Pero hay otros habitantes de la montaña que se ocultan y a los que habrá que descubrir aprendiendo a leer en el suelo. Estos otros seres no se suelen dejar ver, pero, a cambio, nos dejan pistas para que sepamos de su existencia y sigamos sus andanzas. Como en un libro, el suelo que pisamos se transforma como por arte de magia en una hoja de papel escrito en la que podemos interpretar las firmas de multitud de animales que viven y mueren en la montaña. Por ejemplo, esos pequeños micromamíferos que a saltitos o caminando van dejando sus pequeños rastros; musarañas, ratones y lirones.



O esas perdices que dejan sus pisadas en la nieve mientras "apeonan" y que, de repente, desaparece el rastro porque han levantado el vuelo. O incluso cuando en su rápido aleteo rozan la superficie de una roca dejando la impresión de sus plumas en la nieve que la cubre.


O esos ungulados que pasan desapercibidos durante el día y que, exceptuando la cabra montés cuya excepción confirma la norma de no dejarse ver, deambulan por la sierra generalmente de noche. Son numerosos los peligros que los acechan y es mejor pasar desapercibidos.









Y cómo no, los depredadores, que infunden temor en la fauna sobre la que depredan y la obligan a moverse con sigilo en un juego del gato y el ratón, ancestral e inacabable; depredadores tan imprescindibles para mantener el ecosistema equilibrado como perseguidos y odiados por el hombre inculto (o simplemente egoísta) que nunca entenderá (o le dará igual) que su función es simplemente vital en la naturaleza. Desde la más pequeña comadreja hasta el superdepredador por excelencia de nuestra geografía, el lobo, pueden dejarnos sus marcas para que sepamos de su existencia. Felinos, mustélidos, vivérridos y cánidos campan por Gredos más o menos a sus anchas, escondiéndose no solo de sus presas para poderlas dar caza, sino también de nosotros. No siempre será sencillo identificarlos, a veces incluso nos confundirán los perros y gatos domésticos que también deambulan libres por el monte, pero con paciencia y atención acabaremos descubriendo muchos secretos de la vida salvaje de estas montañas.











El regreso del lobo al Sistema Central no puede más que alegrarnos.
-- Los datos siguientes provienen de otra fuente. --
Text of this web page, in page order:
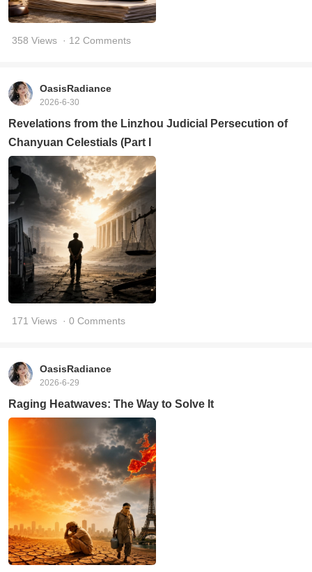
358 Views · 12 Comments
OasisRadiance
2026-6-30
Revelations from the Linzhou Judicial Persecution of
Chanyuan Celestials (Part I
171 Views · 0 Comments
OasisRadiance
2026-6-29
Raging Heatwaves: The Way to Solve It
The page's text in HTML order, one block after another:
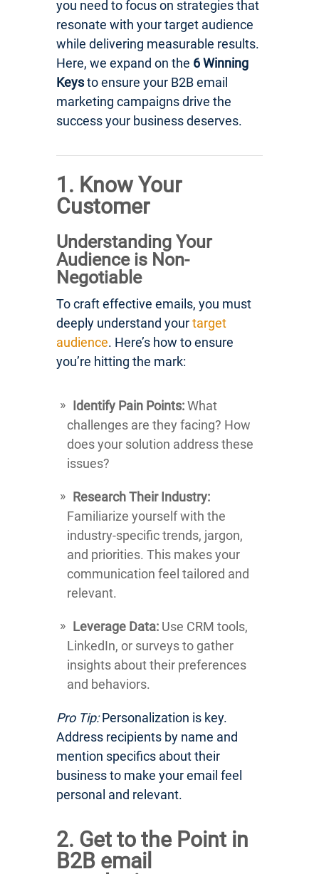
you need to focus on strategies that
resonate with your target audience
while delivering measurable results.
Here, we expand on the 6 Winning
Keysto ensure your B2B email
marketing campaigns drive the
success your business deserves.
1. Know Your
Customer
Understanding Your
Audience is Non-
Negotiable
To craft effective emails, you must
deeply understand yourtarget
audience. Here’s how to ensure
you’re hitting the mark:
Identify Pain Points:What
challenges are they facing? How
does your solution address these
issues?
Research Their Industry:
Familiarize yourself with the
industry-specific trends, jargon,
and priorities. This makes your
communication feel tailored and
relevant.
Leverage Data: Use CRM tools,
LinkedIn, or surveys to gather
insights about their preferences
and behaviors.
Pro Tip:Personalization is key.
Address recipients by name and
mention specifics about their
business to make your email feel
personal and relevant.
2. Get to the Point in
B2B email
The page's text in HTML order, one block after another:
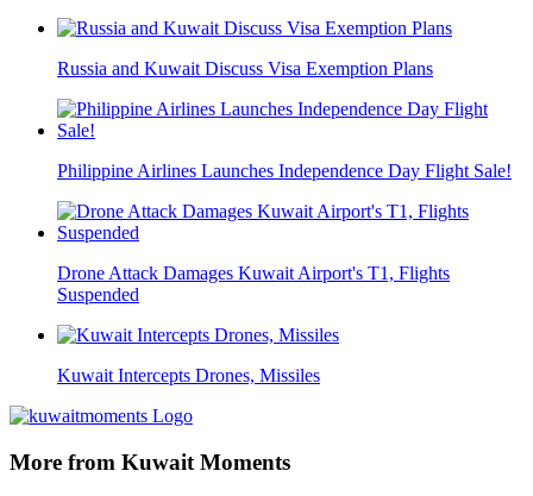
Russia and Kuwait Discuss Visa Exemption Plans
Philippine Airlines Launches Independence Day Flight Sale!
Drone Attack Damages Kuwait Airport's T1, Flights
Suspended
Kuwait Intercepts Drones, Missiles
More from Kuwait Moments
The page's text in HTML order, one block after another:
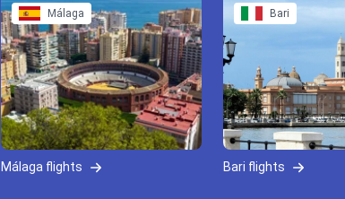
Málaga
Málaga flights
Bari
Bari flights
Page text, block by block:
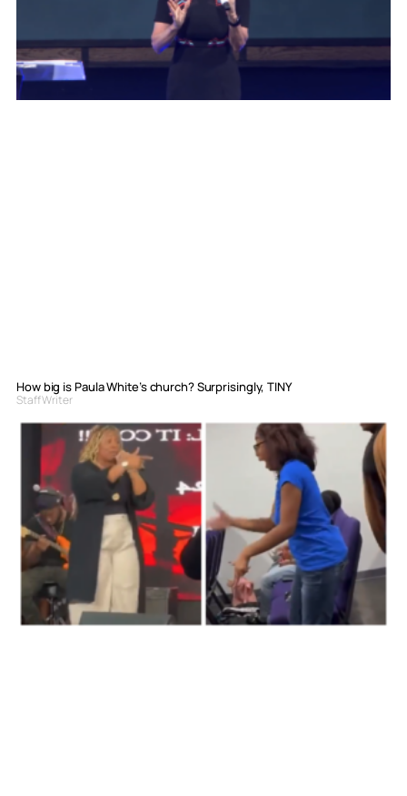
How big is Paula White’s church? Surprisingly, TINY
Staff Writer
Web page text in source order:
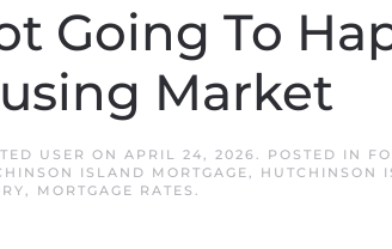
Going To
Market
USER ON APRIL 24, 2026. POSTED IN
ISLAND MORTGAGE,
HUTCHINSON
, MORTGAGE RATES .

Esperamos que su control sobre el exceso de cabras monteses evite que se alcancen en Gredos los problemas que ha provocado su sobrepoblación en Guadarrama, por ejemplo. El control de epizootías que puedan afectar al ganado doméstico solo es posible con poblaciones saludables de herbívoros silvestres, y esto a su vez solo es posible si un animal controla esas poblaciones. Y ese animal solo puede ser uno, el lobo. Pretender que el hombre pueda alguna vez sustituir los servicios ecosistémicos que proporcionan los depredadores mediante la caza es, sencillamente, de una prepotencia e ignorancia infinita.

La sierra de Gredos hoy en día está un poco más completa con el regreso a sus gargantas del gran depredador, aunque se antoja ya imposible que el ecosistema gredense recupere todo el esplendor del pasado, dado que una pieza fundamental del ecosistema no parece que, hoy por hoy, pueda volver a medrar en sus ladras: el oso. La vieja mano del último oso cazado en Gredos hace más de cuatro siglos, que permanece clavada en la puerta de la iglesia de Navacepeda de Tormes, seguirá siendo un mudo recuerdo de la inconsciencia del hombre y de la nefasta influencia que tiene sobre la naturaleza.

Aún así, la vida salvaje bulle en estas montañas, y caminar por ellas mirando atento al suelo, a sus laderas y al cielo no puede entenderse más que como un ejercicio de aprendizaje y de humildad ante las grandes montañas.